About the same time, John Enders, a researcher at Harvard, figured out how to grow poliovirus that would be safe and could be mass produced. But scientists were still stymied over how the virus was transmitted and traveled through the body. Several prominent researchers had long believed that it entered through the nose and traveled directly to the central nervous system, bypassing the bloodstream. If that was the case, a vaccine that stimulated antibodies in the bloodstream would have done no good.

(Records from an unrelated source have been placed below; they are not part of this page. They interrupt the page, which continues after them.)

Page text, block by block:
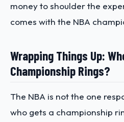
money to shoulder the
comes with the NBA
Wrapping Things Up:
Championship Rings?
The NBA is not the one
who gets a championship
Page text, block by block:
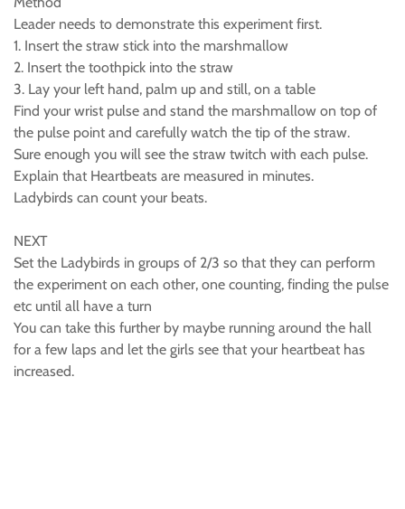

Two scientists working independently, Dorothy Horstmann at Yale and David Bodian at Johns Hopkins, upended the prevailing thinking with a breakthrough discovery. Previous researchers had been unable to detect poliovirus in the blood because they were not looking for it soon enough. Horstmann and Bodian discovered that the poliovirus is in the bloodstream for only a brief period of incubation before the body’s immune system creates antibodies that destroy it.
Salk was relentless in his pursuit of a vaccine. He began human trials against the backdrop of the worst outbreak of polio on record in the U.S.—57,000 cases in 1952. By the spring of 1954, more than 1.3 million children had taken part in the largest vaccine trial in history. It took a year for the results to be reported, and when they were, church bells tolled, factory whistles rung, and then-President Dwight Eisenhower—a war hero—broke down in tears.
Although not 100 percent effective, the Salk vaccine was considered a huge success and a great relief for an edgy nation. In 1956, the number of polio cases in the U.S. dropped by 50 percent compared to the year before, and by another 50 percent the following year.
Meanwhile, Sabin was about to undertake the largest medical experiment in world history—a live-virus vaccine administered to 10 million children in Russia. It, too, proved a success. Considered more effective and easier to administer than the Salk vaccine, Sabin’s oral vaccine won out by 1963.
Oshinsky’s narrative ends at about this point, but the quest to completely eradicate polio is still ongoing. In 1987, the World Health Organization launched a global initiative to eradicate polio worldwide. Since that time, about 2.5 billion children have been vaccinated, and the number of polio cases has decreased by 99 percent. Last year there were fewer than 1,500 cases in just four countries—India, Nigeria, Pakistan, and Afghanistan.
While this is fantastic progress, the last remaining cases pose a serious danger. If not completely eliminated, polio will spread back into countries where it has previously been eradicated, killing and paralyzing perhaps hundreds of thousands of children.
The foundation is deeply involved in this final push, and I am personally committed to doing what I can to rid the world of this dreaded disease once and for all.